D’après toutes les sources en présence, les personnes enfermées à la gendarmerie ayant survécu avaient été transférées le lendemain matin à la prison centrale de Maroua. Amnesty International a visité la prison, s’est entretenue avec des détenus, a parlé avec des rescapés et a consulté le registre de la prison. Or ce registre ne mentionne que 45 personnes jamais transférées du quartier général de la gendarmerie, dont deux sont décédées ultérieurement en prison. Il manque donc 130 personnes, sans compter celles arrêtées dans des villages voisins.
Les familles de ceux qui ne se trouvent pas dans la prison aujourd’hui n’ont aucune information leur permettant de savoir si leurs proches sont toujours en vie. C’est par exemple le cas d’Amina Samba (nom modifié) :
« Ils ont pris tous les hommes et les ont fait monter dans plusieurs camions. Mon fils était parmi eux. C’est la dernière fois que je l’ai vu. Il n’a que 17 ans, il ne connait rien de la vie, il n’est jamais sorti du village. Je suis venue à la prison de Maroua avec neuf autres femmes dont les proches ont été également arrêtés, mais je n’ai pas pu trouver mon fils, il a disparu. Parmi les femmes qui m’accompagnaient, seules trois ont retrouvé leurs proches, les autres continuent à chercher leur enfant, leur mari, leur oncle ou leur père. Aujourd’hui, il ne me reste que l’espoir de revoir un jour mon fils. »
Des familles ont expliqué à Amnesty International qu’elles avaient essayé de découvrir ce qui était arrivé à leurs proches mais beaucoup ne savent toujours pas où ils se trouvent. « Les soldats ont emmené Al Hadji, mon fils de 19 ans. Avant, il vendait des noix de cola dans le village de Magdeme et aux alentours. Il a été arrêté juste deux jours après avoir enfin reçu sa carte nationale d’identité. Ils l’ont mis dans un camion rempli d’hommes.
Le chef du village m’a dit qu’ils avaient tous été emmenés à la prison de Maroua donc quelques jours après l’opération, j’y suis allée mais je ne l’ai pas trouvé. J’y suis retourné plusieurs fois et j’ai demandé aux gardiens de la prison, mais rien. Ils [les gardiens de prison] m’ont dit que s’il n’était pas à la prison, cela signifiait qu’il avait été tué. Je ne sais pas où est mon fils, il a disparu, je garde encore l’espoir qu’il n’est pas mort mais je ne sais pas pour combien de temps. »
Une autre femme a déclaré à Amnesty International que des gardiens de la prison de Maroua avaient menacé de représailles certains membres des familles s’ils continuaient à chercher des informations sur leurs proches ; d’autres encore ont indiqué que des agents de la sécurité de la prison leur avaient demandé de l’argent pour pouvoir consulter le registre.

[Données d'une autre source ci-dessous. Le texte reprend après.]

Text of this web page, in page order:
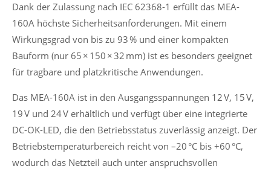
Dank der Zulassung nach IEC 62368-1 erfüllt das MEA-
160A höchste Sicherheitsanforderungen. Mit einem
Wirkungsgrad von bis zu 93 % und einer kompakten
Bauform (nur 65 × 150 × 32 mm) ist es besonders geeignet
für tragbare und platzkritische Anwendungen.
Das MEA-160A ist in den Ausgangsspannungen 12 V, 15 V,
19 V und 24 V erhältlich und verfügt über eine integrierte
DC-OK-LED, die den Betriebsstatus zuverlässig anzeigt. Der
Betriebstemperaturbereich reicht von –20 °C bis +60 °C,
wodurch das Netzteil auch unter anspruchsvollen
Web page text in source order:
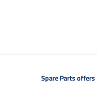
Spare Parts offers
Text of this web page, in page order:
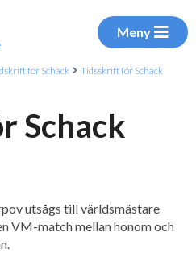
Meny
för Schack
Tidsskrift för Schack
Schack
utsågs till världsmästare
VM-match mellan honom och
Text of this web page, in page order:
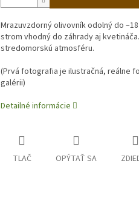
Mrazuvzdorný olivovník odolný do
strom vhodný do záhrady aj
stredomorskú atmosféru.
(Prvá fotografia je ilustračná, reálne
galérii)
Detailné informácie
TLAČ OPÝTAŤ SA
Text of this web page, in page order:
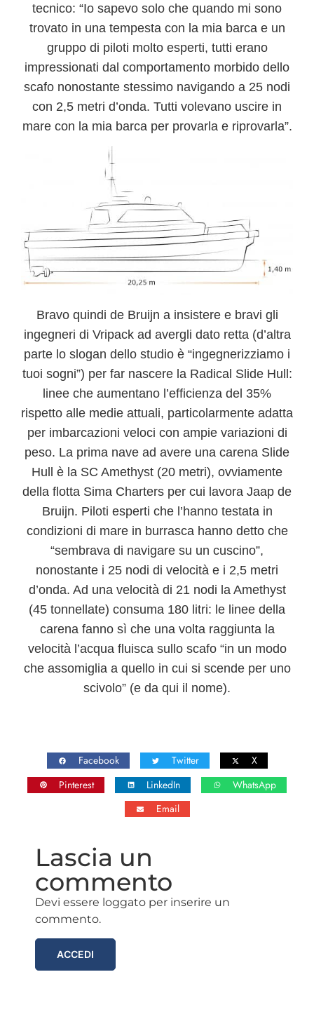
tecnico: “Io sapevo solo che quando mi sono
trovato in una tempesta con la mia barca e un
gruppo di piloti molto esperti, tutti erano
impressionati dal comportamento morbido dello
scafo nonostante stessimo navigando a 25 nodi
con 2,5 metri d’onda. Tutti volevano uscire in
mare con la mia barca per provarla e riprovarla”.
Bravo quindi de Bruijn a insistere e bravi gli
ingegneri di Vripack ad avergli dato retta (d’altra
parte lo slogan dello studio è “ingegnerizziamo i
tuoi sogni”) per far nascere la Radical Slide Hull:
linee che aumentano l’efficienza del 35%
rispetto alle medie attuali, particolarmente adatta
per imbarcazioni veloci con ampie variazioni di
peso. La prima nave ad avere una carena Slide
Hull è la SC Amethyst (20 metri), ovviamente
della flotta Sima Charters per cui lavora Jaap de
Bruijn. Piloti esperti che l’hanno testata in
condizioni di mare in burrasca hanno detto che
“sembrava di navigare su un cuscino”,
nonostante i 25 nodi di velocità e i 2,5 metri
d’onda. Ad una velocità di 21 nodi la Amethyst
(45 tonnellate) consuma 180 litri: le linee della
carena fanno sì che una volta raggiunta la
velocità l’acqua fluisca sullo scafo “in un modo
che assomiglia a quello in cui si scende per uno
scivolo” (e da qui il nome).
Facebook Twitter
X
Pinterest
LinkedIn
WhatsApp
Email
Lascia un
commento
Devi essere loggato per inserire un
commento.
ACCEDI
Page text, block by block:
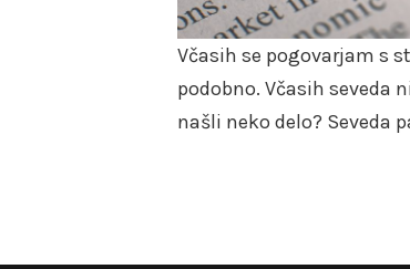
Včasih se pogovarjam s
podobno. Včasih seveda
našli neko delo? Seveda
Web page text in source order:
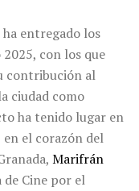
entregado los
con los que
contribución al
ciudad como
ha tenido lugar en
en el corazón del
Marifrán
de Cine por el
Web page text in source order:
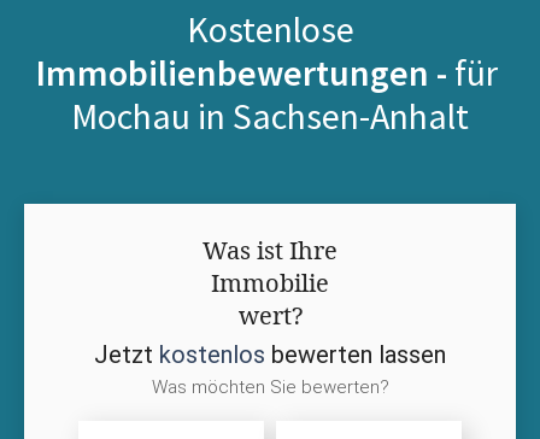
Kostenlose
Immobilienbewertungen - für
Mochau in Sachsen-Anhalt
Was ist Ihre
Immobilie
wert?
Jetzt kostenlos bewerten lassen
Was möchten Sie bewerten?

« Mon mari et mes deux fils ont été arrêtés à Magdeme. Je ne sais pas où ils sont. Je suis allée trois fois à la prison mais je n’ai plus d’argent pour y retourner car à chaque fois les agents de la sécurité me demandent de payer pour consulter le registre174. »
Le 8 juin 2015, Amnesty International a communiqué aux autorités la liste des personnes qui auraient été arrêtées le 27 décembre 2014, leur demandant d’informer l’organisation et les familles si un de ces hommes se trouvait dans un centre de détention à l’extérieur de Maroua, ce que les autorités ont jusqu’à présent démenti au cours de nos entretiens. Les faits décrits ci-dessus constituent des disparitions forcées.